Our results suggest that engagement in MRB may be a correlate of adolescent concussion. We speculate that the mechanisms explaining the link between some of the MRB (e.g., physical fighting, not wearing a helmet while riding a bicycle) and concussion reflect direct mechanisms (e.g., trauma caused by being punched in the face, hitting head when falling off bicycle, etc.). Conversely, we speculate that indirect mechanisms explain the link between concussion and many of the other MRB (e.g., smoking, alcohol, and drug use). For these risky behaviours, the association may be explained by the fact that adolescents who engage in these MRB are risk takers who make decisions and behave in ways that put themselves at heightened risk for concussion (e.g., behave recklessly when riding a bicycle).

Pediatric concussion prevention has focused on protective equipment and rule modification in sport (Benson et al., 2009; Cusimano et al., 2013). The MRB assessment strategy described in this study may be useful for identifying adolescents at increased concussion risk.

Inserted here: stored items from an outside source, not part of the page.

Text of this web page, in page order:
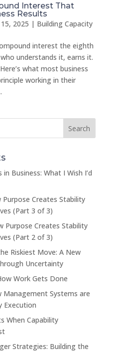
Interest That
Results
2025 | Building Capacity
interest the eighth
understands it, earns it.
what most business
working in their
Business: What I Wish I’d
Creates Stability
(Part 3 of 3)
Purpose Creates Stability
(Part 2 of 3)
Riskiest Move: A New
Uncertainty
Work Gets Done
Management Systems are
Execution
When Capability
Strategies: Building the
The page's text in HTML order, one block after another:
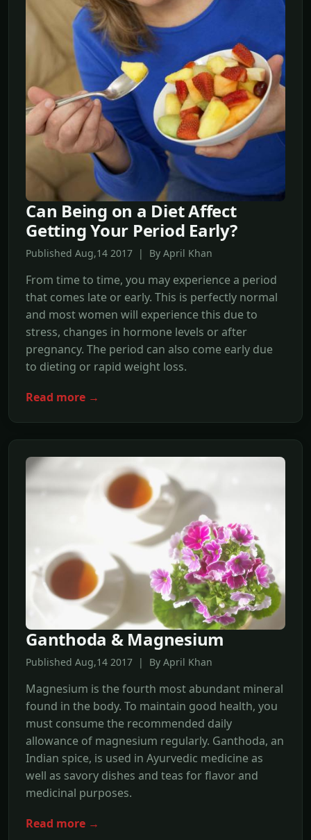
Can Being on a Diet Affect
Getting Your Period Early?
Published Aug,14 2017 | By April Khan
From time to time, you may experience a period
that comes late or early. This is perfectly normal
and most women will experience this due to
stress, changes in hormone levels or after
pregnancy. The period can also come early due
to dieting or rapid weight loss.
Read more →
Ganthoda & Magnesium
Published Aug,14 2017 | By April Khan
Magnesium is the fourth most abundant mineral
found in the body. To maintain good health, you
must consume the recommended daily
allowance of magnesium regularly. Ganthoda, an
Indian spice, is used in Ayurvedic medicine as
well as savory dishes and teas for flavor and
medicinal purposes.
Read more →
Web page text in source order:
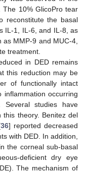
The 10% GlicoPro tear
reconstitute the basal
IL-1, IL-6, and IL-8, as
as MMP-9 and MUC-4,
treatment.
in DED remains
this reduction may be
of functionally intact
inflammation occurring
studies have
this theory. Benitez del
36] reported decreased
with DED. In addition,
the corneal sub-basal
deficient dry eye
The mechanism of
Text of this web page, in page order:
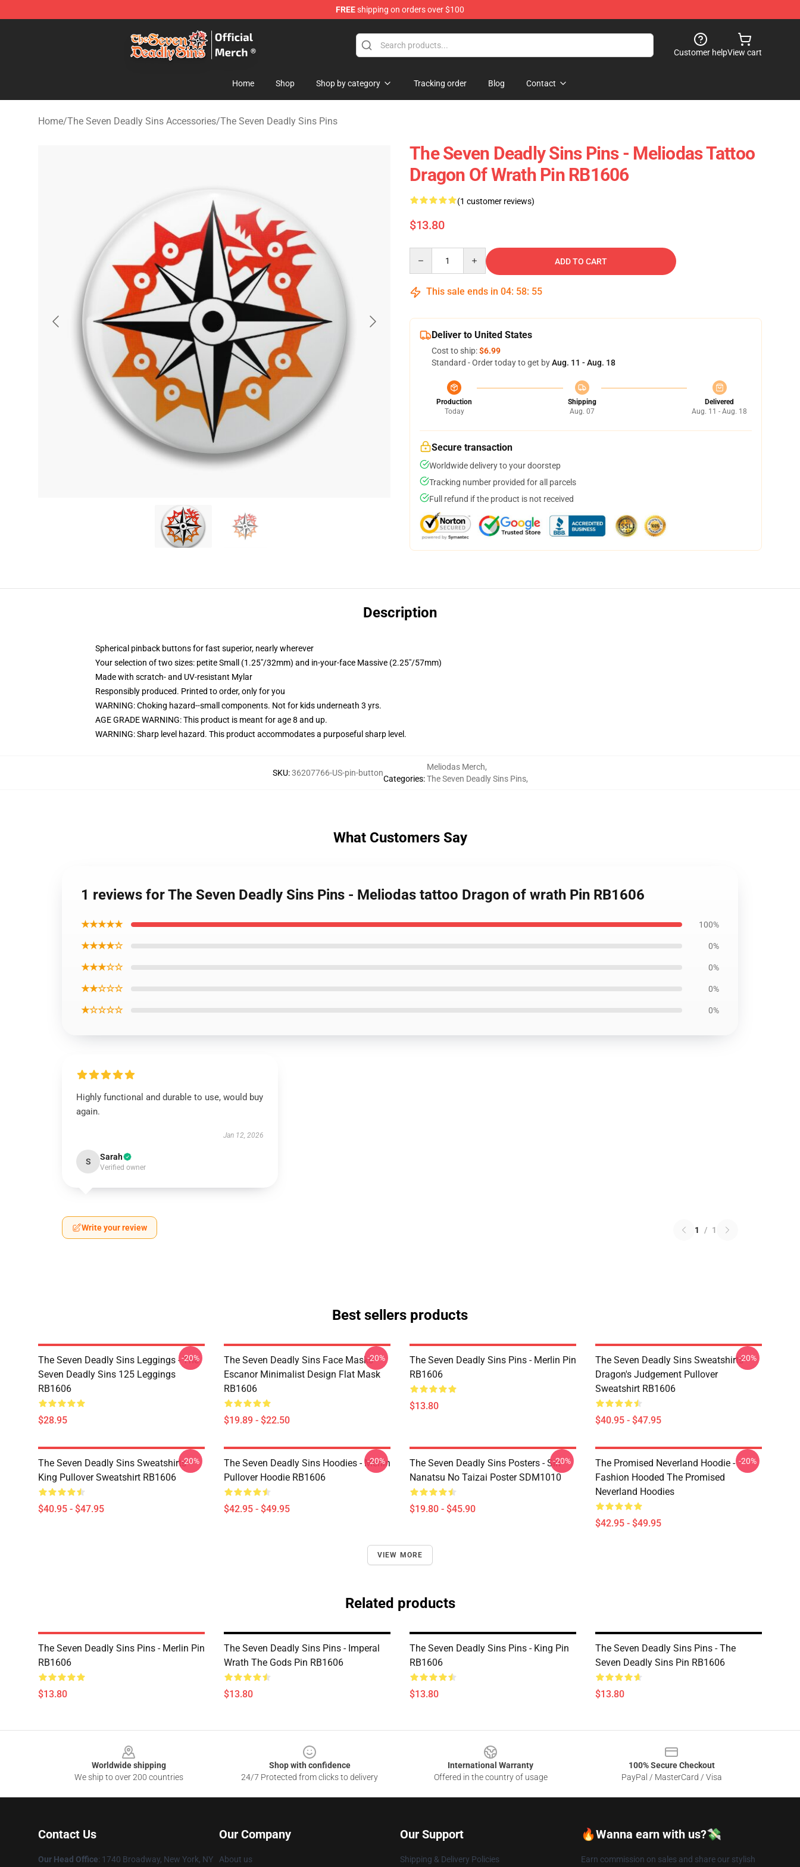
FREEshipping on orders over $100
The Seven Deadly Sins Store - Official The Seven Deadly Sins Merchandise Shop
Customer helpView cart
Home Shop Shop by category Tracking order Blog Contact
Home/The Seven Deadly Sins Accessories/The Seven Deadly Sins Pins
The Seven Deadly Sins Pins - Meliodas Tattoo
Dragon Of Wrath Pin RB1606
(1 customer reviews)
$13.80
ADD TO CART
This sale ends in 04: 58: 55
Deliver to United States
Cost to ship:$6.99
Standard - Order today to get byAug. 11 - Aug. 18
Production
Today
Shipping
Aug. 07
Delivered
Aug. 11 - Aug. 18
Secure transaction
Worldwide delivery to your doorstep
Tracking number provided for all parcels
Full refund if the product is not received
Description
Spherical pinback buttons for fast superior, nearly wherever
Your selection of two sizes: petite Small (1.25"/32mm) and in-your-face Massive (2.25"/57mm)
Made with scratch- and UV-resistant Mylar
Responsibly produced. Printed to order, only for you
WARNING: Choking hazard--small components. Not for kids underneath 3 yrs.
AGE GRADE WARNING: This product is meant for age 8 and up.
WARNING: Sharp level hazard. This product accommodates a purposeful sharp level.
SKU:36207766-US-pin-button
Categories:
Meliodas Merch,
The Seven Deadly Sins Pins,
What Customers Say
1 reviews for The Seven Deadly Sins Pins - Meliodas tattoo Dragon of wrath Pin RB1606
★★★★★ 100%
★★★★☆ 0%
★★★☆☆ 0%
★★☆☆☆ 0%
★☆☆☆☆ 0%
Highly functional and durable to use, would buy
again.
Jan 12, 2026
S Sarah
Verified owner
Write your review 1 / 1
Best sellers products
The Seven Deadly Sins Leggings - The
Seven Deadly Sins 125 Leggings
RB1606
$28.95
-20%
The Seven Deadly Sins Face Masks -
Escanor Minimalist Design Flat Mask
RB1606
$19.89 - $22.50
-20%
The Seven Deadly Sins Pins - Merlin Pin
RB1606
$13.80
The Seven Deadly Sins Sweatshirts -
Dragon's Judgement Pullover
Sweatshirt RB1606
$40.95 - $47.95
-20%
The Seven Deadly Sins Sweatshirts -
King Pullover Sweatshirt RB1606
$40.95 - $47.95
-20%
The Seven Deadly Sins Hoodies - Merlin
Pullover Hoodie RB1606
$42.95 - $49.95
-20%
The Seven Deadly Sins Posters - Sin
Nanatsu No Taizai Poster SDM1010
$19.80 - $45.90
-20%
The Promised Neverland Hoodie -
Fashion Hooded The Promised
Neverland Hoodies
$42.95 - $49.95
-20%
VIEW MORE
Related products
The Seven Deadly Sins Pins - Merlin Pin
RB1606
$13.80
The Seven Deadly Sins Pins - Imperal
Wrath The Gods Pin RB1606
$13.80
The Seven Deadly Sins Pins - King Pin
RB1606
$13.80
The Seven Deadly Sins Pins - The
Seven Deadly Sins Pin RB1606
$13.80
Worldwide shipping
We ship to over 200 countries
Shop with confidence
24/7 Protected from clicks to delivery
International Warranty
Offered in the country of usage
100% Secure Checkout
PayPal / MasterCard / Visa
Contact Us
Our Head Office: 1740 Broadway, New York, NY
Our Company
About us
Our Support
Shipping & Delivery Policies
🔥Wanna earn with us?💸
Earn commission on sales and share our stylish

Future studies should address whether behavioural interventions designed to decrease engagement in MRB may be useful for reducing concussion in youth.

There are several limitations to our study. Most notably, the cross-sectional design precludes us from knowing the direction of the relationship between MRB and concussion. This study only considered medically diagnosed concussions that were self-reported by students. The self-reported concussion and MRB items are vulnerable to recall biases that likely led to measurement error and conservative odds ratio estimates. Finally, a large number of participants were removed from the analysis because of missing data.

Conclusions

Risk for concussion was significantly elevated among adolescents with the highest level of MRB engagement. This study highlights the need to appreciate concussion as a broader public health concern with modifiable behavioural risk factors. Future studies should consider behavioural interventions designed to decrease adolescent engagement in multiple risk behaviours, in order to reduce concussion in youth.